Entries taken from a collection

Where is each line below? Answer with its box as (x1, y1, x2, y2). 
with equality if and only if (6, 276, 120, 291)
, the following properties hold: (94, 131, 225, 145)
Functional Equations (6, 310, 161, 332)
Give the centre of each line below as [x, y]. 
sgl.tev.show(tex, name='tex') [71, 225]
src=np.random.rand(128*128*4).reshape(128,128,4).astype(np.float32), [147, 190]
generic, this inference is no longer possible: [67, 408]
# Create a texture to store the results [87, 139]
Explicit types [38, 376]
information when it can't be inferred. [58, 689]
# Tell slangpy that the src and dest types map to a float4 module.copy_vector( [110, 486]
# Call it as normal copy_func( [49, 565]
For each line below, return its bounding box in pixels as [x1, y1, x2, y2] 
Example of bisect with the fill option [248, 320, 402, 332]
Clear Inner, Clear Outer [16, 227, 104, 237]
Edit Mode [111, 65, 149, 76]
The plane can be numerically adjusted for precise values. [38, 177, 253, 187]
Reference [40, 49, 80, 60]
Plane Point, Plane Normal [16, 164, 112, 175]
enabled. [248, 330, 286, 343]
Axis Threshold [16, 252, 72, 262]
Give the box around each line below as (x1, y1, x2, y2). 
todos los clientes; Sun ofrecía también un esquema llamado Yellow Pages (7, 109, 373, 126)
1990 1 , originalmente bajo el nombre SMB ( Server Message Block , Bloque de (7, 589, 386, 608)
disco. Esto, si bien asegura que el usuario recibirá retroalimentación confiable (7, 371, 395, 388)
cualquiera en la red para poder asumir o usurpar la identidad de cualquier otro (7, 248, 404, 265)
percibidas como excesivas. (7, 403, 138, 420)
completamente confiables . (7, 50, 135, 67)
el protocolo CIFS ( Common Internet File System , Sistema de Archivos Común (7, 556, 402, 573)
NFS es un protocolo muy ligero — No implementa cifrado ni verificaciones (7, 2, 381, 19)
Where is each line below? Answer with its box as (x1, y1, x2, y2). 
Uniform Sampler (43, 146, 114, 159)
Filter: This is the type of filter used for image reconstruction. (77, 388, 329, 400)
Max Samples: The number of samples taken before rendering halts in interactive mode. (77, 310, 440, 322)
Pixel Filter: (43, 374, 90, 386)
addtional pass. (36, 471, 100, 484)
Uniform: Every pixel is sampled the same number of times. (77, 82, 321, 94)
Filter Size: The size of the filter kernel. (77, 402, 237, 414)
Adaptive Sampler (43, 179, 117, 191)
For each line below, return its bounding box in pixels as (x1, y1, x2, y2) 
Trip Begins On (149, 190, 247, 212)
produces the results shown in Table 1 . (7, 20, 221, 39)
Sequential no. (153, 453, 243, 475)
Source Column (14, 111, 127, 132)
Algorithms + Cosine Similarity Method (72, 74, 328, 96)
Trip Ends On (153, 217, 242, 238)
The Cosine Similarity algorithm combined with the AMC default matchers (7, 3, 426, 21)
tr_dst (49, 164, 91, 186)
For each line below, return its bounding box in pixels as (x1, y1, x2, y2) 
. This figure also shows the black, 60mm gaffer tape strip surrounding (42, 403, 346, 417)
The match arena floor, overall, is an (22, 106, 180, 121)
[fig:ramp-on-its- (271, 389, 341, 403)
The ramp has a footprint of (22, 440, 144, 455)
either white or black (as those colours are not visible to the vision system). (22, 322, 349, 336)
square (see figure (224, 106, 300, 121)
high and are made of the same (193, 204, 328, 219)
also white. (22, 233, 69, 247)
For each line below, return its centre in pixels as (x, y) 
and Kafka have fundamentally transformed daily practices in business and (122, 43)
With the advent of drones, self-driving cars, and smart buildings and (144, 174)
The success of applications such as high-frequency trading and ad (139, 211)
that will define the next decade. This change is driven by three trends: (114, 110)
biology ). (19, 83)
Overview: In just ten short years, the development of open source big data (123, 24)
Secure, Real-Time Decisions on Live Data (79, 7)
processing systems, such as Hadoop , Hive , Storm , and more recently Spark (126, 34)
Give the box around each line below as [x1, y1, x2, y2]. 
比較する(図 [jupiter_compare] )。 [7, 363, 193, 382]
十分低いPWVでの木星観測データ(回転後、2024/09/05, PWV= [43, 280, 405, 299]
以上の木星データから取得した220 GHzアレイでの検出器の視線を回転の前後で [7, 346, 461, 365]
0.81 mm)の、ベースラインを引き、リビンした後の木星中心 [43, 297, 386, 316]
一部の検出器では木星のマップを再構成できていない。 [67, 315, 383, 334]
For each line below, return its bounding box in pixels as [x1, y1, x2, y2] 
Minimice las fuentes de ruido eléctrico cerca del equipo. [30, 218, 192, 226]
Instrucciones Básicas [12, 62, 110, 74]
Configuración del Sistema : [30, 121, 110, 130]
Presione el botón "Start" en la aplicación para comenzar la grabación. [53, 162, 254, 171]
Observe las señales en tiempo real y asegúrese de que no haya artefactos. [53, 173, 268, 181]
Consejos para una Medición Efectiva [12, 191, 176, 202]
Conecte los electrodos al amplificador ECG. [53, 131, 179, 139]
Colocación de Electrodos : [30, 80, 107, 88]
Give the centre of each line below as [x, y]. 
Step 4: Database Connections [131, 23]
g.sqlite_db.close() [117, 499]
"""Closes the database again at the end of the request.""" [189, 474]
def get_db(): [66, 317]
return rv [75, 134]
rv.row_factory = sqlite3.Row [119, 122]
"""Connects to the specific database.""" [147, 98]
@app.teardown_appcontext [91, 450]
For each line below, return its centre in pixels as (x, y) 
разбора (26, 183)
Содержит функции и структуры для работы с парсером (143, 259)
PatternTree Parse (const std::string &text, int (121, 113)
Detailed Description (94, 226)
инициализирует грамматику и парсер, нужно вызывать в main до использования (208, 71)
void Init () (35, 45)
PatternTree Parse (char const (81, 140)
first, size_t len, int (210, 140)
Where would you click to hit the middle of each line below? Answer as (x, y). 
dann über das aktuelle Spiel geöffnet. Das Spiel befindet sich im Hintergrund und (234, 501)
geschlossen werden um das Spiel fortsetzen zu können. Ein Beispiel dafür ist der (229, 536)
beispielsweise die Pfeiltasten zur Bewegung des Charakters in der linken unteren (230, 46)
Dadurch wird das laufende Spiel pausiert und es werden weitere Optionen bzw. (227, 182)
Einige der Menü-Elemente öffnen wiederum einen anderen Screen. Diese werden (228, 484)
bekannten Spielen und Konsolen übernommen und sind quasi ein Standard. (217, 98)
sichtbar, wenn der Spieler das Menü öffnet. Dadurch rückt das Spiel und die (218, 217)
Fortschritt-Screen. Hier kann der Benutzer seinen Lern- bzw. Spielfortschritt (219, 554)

Description of the task:
Among the entries above, locate the lines containing "Secure, Real-Time Decisions" and "比較する(図 [jupiter_compare] )。", and transcribe exactly those two lines and all lines between.

The completed task:
Secure, Real-Time Decisions on Live Data (79, 7)
processing systems, such as Hadoop , Hive , Storm , and more recently Spark (126, 34)
Give the box around each line below as [x1, y1, x2, y2]. 
比較する(図 [jupiter_compare] )。 [7, 363, 193, 382]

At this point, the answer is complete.